*Exercise description*
Pictures aside, copy exactly the lines running from the one with "osw.write(ch,0,len); (62, 484, 153, 494)" to the end of the records.

*Input records*

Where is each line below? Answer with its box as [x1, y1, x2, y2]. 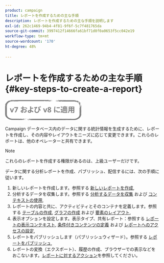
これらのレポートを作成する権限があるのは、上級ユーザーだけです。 [5, 158, 142, 164]
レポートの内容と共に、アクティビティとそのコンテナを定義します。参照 [12, 203, 157, 209]
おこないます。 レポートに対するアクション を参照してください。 [12, 252, 141, 258]
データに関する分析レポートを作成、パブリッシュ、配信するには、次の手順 [5, 168, 155, 174]
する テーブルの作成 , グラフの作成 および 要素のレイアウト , [12, 209, 131, 215]
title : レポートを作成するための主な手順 [5, 13, 79, 18]
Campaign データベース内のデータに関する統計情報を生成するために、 [5, 126, 147, 131]
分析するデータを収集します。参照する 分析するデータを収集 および [12, 191, 148, 197]
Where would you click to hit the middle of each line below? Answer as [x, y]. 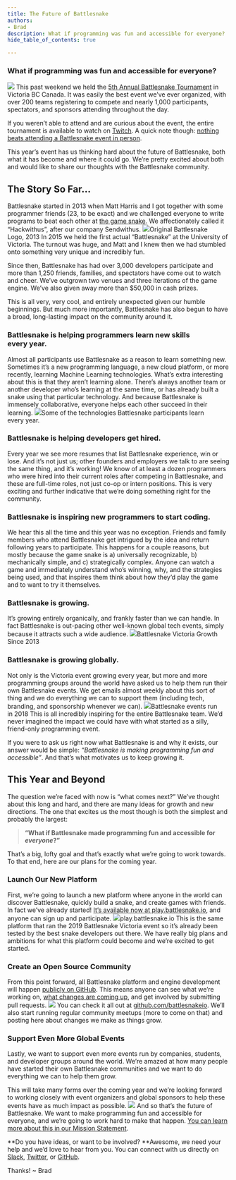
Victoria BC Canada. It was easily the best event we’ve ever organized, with [117, 95]
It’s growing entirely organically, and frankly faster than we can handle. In [113, 619]
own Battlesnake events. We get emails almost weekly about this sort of [111, 690]
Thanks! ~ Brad [30, 1171]
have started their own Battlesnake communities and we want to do [105, 1069]
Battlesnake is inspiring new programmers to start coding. [109, 517]
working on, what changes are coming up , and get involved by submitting [114, 997]
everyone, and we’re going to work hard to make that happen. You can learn [117, 1121]
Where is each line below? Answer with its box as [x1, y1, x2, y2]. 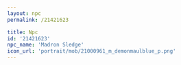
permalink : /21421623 [7, 16, 69, 23]
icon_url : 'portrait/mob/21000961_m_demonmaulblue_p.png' [7, 48, 176, 55]
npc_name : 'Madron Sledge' [7, 42, 84, 49]
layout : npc [7, 10, 41, 17]
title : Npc [7, 29, 38, 36]
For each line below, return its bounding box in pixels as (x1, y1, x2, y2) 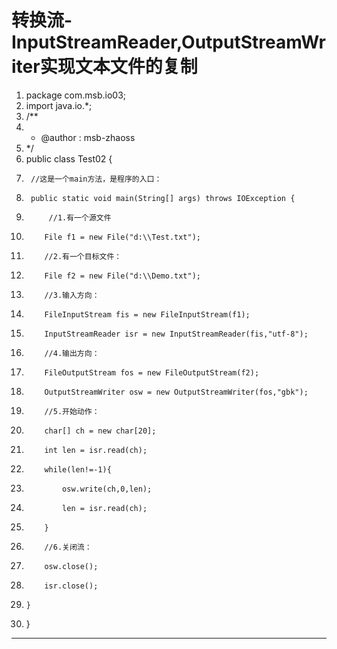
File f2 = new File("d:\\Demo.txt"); (44, 271, 201, 281)
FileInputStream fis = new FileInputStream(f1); (44, 309, 251, 320)
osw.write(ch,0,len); (62, 484, 153, 494)
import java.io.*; (25, 99, 93, 111)
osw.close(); (44, 561, 99, 571)
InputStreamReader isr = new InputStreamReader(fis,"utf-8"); (44, 329, 309, 339)
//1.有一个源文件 (48, 212, 112, 223)
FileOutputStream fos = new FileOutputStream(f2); (44, 367, 260, 378)
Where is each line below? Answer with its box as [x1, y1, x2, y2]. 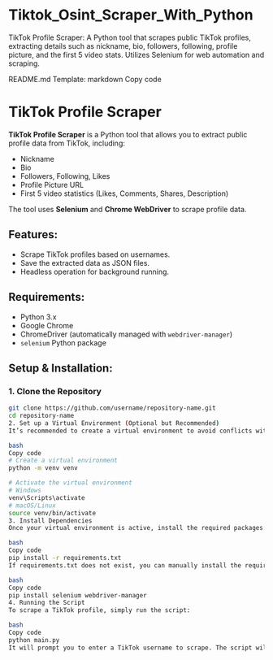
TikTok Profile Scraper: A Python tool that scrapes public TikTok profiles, [8, 33, 252, 42]
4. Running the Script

*Answer to this problem*
osw.write(ch,0,len); (62, 484, 153, 494)
import java.io.*; (25, 99, 93, 111)
osw.close(); (44, 561, 99, 571)
InputStreamReader isr = new InputStreamReader(fis,"utf-8"); (44, 329, 309, 339)
//1.有一个源文件 (48, 212, 112, 223)
FileOutputStream fos = new FileOutputStream(f2); (44, 367, 260, 378)
Where is each line below? Answer with its box as [x1, y1, x2, y2]. 
TikTok Profile Scraper: A Python tool that scrapes public TikTok profiles, [8, 33, 252, 42]
4. Running the Script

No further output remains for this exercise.